===== Source records

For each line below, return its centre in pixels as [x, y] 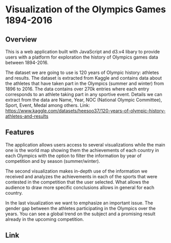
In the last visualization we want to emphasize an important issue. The [79, 203]
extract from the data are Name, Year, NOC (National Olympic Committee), [84, 100]
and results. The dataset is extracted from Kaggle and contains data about [84, 78]
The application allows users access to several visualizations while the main [85, 144]
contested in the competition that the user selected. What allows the [77, 182]
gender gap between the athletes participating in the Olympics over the [81, 208]
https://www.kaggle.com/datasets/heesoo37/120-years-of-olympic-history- [85, 111]
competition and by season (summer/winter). [53, 161]
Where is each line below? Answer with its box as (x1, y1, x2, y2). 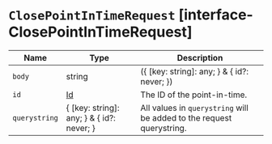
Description (176, 52, 223, 63)
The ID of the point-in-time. (140, 89, 248, 100)
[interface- (178, 6, 253, 24)
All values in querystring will (140, 102, 249, 113)
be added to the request (140, 112, 232, 123)
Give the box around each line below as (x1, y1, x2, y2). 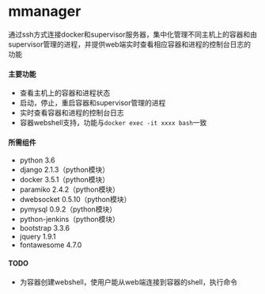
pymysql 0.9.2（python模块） (19, 204, 117, 214)
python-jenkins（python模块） (19, 215, 120, 224)
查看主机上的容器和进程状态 (19, 88, 111, 97)
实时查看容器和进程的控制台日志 (19, 108, 124, 117)
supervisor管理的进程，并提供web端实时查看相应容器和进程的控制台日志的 (8, 39, 252, 49)
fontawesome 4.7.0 (19, 240, 82, 250)
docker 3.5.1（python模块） (19, 175, 110, 185)
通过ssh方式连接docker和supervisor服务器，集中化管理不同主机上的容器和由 (8, 29, 258, 39)

==========

_Activity_
Where an entry includes an image, leave that image out; otherwise, reproduce everything exactly.

_Solution below_
For each line below, return its centre in pixels as [x, y] 
In the last visualization we want to emphasize an important issue. The [79, 203]
extract from the data are Name, Year, NOC (National Olympic Committee), [84, 100]
and results. The dataset is extracted from Kaggle and contains data about [84, 78]
The application allows users access to several visualizations while the main [85, 144]
contested in the competition that the user selected. What allows the [77, 182]
gender gap between the athletes participating in the Olympics over the [81, 208]
https://www.kaggle.com/datasets/heesoo37/120-years-of-olympic-history- [85, 111]
competition and by season (summer/winter). [53, 161]
Where is each line below? Answer with its box as (x1, y1, x2, y2). 
Description (176, 52, 223, 63)
The ID of the point-in-time. (140, 89, 248, 100)
[interface- (178, 6, 253, 24)
All values in querystring will (140, 102, 249, 113)
be added to the request (140, 112, 232, 123)
Give the box around each line below as (x1, y1, x2, y2). 
pymysql 0.9.2（python模块） (19, 204, 117, 214)
python-jenkins（python模块） (19, 215, 120, 224)
查看主机上的容器和进程状态 (19, 88, 111, 97)
实时查看容器和进程的控制台日志 (19, 108, 124, 117)
supervisor管理的进程，并提供web端实时查看相应容器和进程的控制台日志的 (8, 39, 252, 49)
fontawesome 4.7.0 (19, 240, 82, 250)
docker 3.5.1（python模块） (19, 175, 110, 185)
通过ssh方式连接docker和supervisor服务器，集中化管理不同主机上的容器和由 (8, 29, 258, 39)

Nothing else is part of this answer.